Wow, it looks really good, I love that atom ball and want to make one of my own some day. What did you use as the core for it?


----------



## Jemeni143 (Mar 5, 2011)

wow you've created a birdie kingdom, what fun for your babies!!  Do you make most of your toys? You have so many neat looking ones!


----------



## MeanneyFids (Aug 24, 2010)

i used wire coat hangers, but make sure theyre wrapped with your material VERY well. no metal showing at all so they cant chew it


----------



## MeanneyFids (Aug 24, 2010)

Jemeni143 said:


> wow you've created a birdie kingdom, what fun for your babies!!  Do you make most of your toys? You have so many neat looking ones!

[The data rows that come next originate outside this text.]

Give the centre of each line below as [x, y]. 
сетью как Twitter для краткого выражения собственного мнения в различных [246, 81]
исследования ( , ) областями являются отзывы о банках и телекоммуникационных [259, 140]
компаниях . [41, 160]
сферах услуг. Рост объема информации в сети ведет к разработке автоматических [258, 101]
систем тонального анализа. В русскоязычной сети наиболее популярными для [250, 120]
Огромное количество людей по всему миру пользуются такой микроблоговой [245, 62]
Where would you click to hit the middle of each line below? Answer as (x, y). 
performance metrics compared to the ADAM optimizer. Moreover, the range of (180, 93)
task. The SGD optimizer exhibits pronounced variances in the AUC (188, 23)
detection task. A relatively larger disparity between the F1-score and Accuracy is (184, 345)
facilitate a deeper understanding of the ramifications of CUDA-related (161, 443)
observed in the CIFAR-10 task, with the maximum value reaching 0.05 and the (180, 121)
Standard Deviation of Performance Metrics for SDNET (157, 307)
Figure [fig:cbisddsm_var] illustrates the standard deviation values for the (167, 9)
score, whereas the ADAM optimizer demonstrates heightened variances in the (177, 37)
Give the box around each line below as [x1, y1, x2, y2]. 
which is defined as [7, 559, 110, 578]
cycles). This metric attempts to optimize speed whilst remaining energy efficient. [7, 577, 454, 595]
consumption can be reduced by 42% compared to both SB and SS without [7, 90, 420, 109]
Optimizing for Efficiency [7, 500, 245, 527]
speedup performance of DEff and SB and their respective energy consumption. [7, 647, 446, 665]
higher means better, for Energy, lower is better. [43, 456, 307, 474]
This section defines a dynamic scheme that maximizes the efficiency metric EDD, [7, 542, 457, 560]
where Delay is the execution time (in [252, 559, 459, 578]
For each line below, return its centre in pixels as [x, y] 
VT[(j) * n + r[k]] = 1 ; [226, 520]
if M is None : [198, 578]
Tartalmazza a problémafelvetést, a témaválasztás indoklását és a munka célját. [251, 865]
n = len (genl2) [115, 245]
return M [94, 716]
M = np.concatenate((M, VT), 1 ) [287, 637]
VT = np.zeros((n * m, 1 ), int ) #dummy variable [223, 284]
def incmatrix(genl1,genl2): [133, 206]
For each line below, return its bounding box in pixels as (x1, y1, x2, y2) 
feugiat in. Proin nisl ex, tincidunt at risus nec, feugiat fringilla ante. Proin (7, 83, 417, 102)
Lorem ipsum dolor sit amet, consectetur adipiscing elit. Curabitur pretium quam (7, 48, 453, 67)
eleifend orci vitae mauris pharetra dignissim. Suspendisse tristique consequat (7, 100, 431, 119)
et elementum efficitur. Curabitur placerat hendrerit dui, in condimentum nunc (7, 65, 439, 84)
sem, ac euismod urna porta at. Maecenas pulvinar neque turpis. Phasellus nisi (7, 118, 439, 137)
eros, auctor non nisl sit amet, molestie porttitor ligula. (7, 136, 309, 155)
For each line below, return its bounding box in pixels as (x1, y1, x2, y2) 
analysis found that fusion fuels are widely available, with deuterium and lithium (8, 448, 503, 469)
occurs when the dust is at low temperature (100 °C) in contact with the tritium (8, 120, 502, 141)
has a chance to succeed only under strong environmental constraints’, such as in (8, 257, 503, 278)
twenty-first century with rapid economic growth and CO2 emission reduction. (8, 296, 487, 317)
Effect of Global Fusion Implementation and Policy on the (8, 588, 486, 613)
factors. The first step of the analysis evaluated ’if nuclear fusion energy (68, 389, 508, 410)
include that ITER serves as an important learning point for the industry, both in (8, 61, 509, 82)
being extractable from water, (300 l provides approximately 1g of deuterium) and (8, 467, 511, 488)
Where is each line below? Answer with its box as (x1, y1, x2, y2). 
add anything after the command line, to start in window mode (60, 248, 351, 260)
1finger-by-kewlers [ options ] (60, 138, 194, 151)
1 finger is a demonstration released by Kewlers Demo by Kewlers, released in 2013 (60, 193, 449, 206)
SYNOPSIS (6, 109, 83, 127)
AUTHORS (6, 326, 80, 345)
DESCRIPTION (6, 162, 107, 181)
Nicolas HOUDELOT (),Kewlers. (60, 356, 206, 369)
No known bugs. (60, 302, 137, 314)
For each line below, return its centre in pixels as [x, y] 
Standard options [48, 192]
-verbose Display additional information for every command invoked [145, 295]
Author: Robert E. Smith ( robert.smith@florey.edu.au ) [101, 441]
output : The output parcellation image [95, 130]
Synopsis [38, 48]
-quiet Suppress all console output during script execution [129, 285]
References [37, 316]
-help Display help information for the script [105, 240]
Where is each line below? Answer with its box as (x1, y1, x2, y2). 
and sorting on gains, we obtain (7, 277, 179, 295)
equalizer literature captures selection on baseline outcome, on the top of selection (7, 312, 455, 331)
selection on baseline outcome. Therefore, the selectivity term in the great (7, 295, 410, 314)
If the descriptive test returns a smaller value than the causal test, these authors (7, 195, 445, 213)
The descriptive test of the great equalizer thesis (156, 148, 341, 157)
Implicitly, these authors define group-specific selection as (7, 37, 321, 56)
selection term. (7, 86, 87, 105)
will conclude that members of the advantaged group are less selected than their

90% of the playgym itself is made by me. 95% of their toys are made by me as well lol


----------



## MeanneyFids (Aug 24, 2010)

photos of them all using it










who's tail do i see?



























bad spot for tsuka













































just funny









bickering...


----------



## roxy culver (May 27, 2010)

Looks really good...and fun!


----------



## DollyGirl (Mar 6, 2011)

Is that a little tiff between Munchlax and Dally over the basket? lol!


----------



## MeanneyFids (Aug 24, 2010)

no. sadly no. not over the basket. just because munch is a troublemaker. shes a brat lol. dally just wanted her cherios in the basket lol


----------



## Mentha (Jul 11, 2010)

That looks so fun. It's like Disneyland for birds.


----------



## MeanneyFids (Aug 24, 2010)

thanks  now that i have more space to work with, im likely going to add on to it a bit more


----------



## lorri (Mar 13, 2011)

I was gonna say Disneyland mentha haha. Your tiels and budgie don't have time to be bored. Love the setup.


----------



## MeanneyFids (Aug 24, 2010)

i no longer have a budgie  i have 2 tiels and 2 lovebirds


----------



## lorri (Mar 13, 2011)

sorry to hear about that  your other birds are having a good time swinging here and there peaking here and there too


----------



## nwoodrow (Feb 13, 2011)

That is an awesome setup, with lots of mindboggling toys to keep your tiels busy for hours, if i ever go on vacation can i ship my birds your way, lol


----------



## jessnry (Mar 26, 2011)

Awesome! Wow, and I thought my tiels were spoiled...  Well done. Those little wicker baskets just make the coolest toys! Do you have to replace them often too? Ours is about shredded up at the moment, lol


----------



## MeanneyFids (Aug 24, 2010)

first one still. i removed it out of one of the lovie cages because he was eating it so he only gets it supervised.... so i put it out of the cage 

and nwoodrow, it'd be a vacation just to get them up here LOL


----------



## shelagh (Nov 2, 2010)

Is that just a wicker basket? I love that idea! Where did you purchase it?


----------



## MeanneyFids (Aug 24, 2010)

dollarstore. its a willow basket. i put fleece around the edge as i found some tiny nails.... so supervised.


----------



## shelagh (Nov 2, 2010)

That's awesome. I've found some wicker rings at the dollar store that we use as perches in the cage, and they work wonderfully (until the fids dismantle them, lol).


----------



## crazy4tiels88 (Aug 10, 2008)

Where Do You Sleep? LOL And Yea I Want My Birds To Have A Disneyland! Good Idea As Mine Have Their Own Room!


----------



## MeanneyFids (Aug 24, 2010)

i sleep in the bed lol only things of ours in the room really are the bed and tv!


----------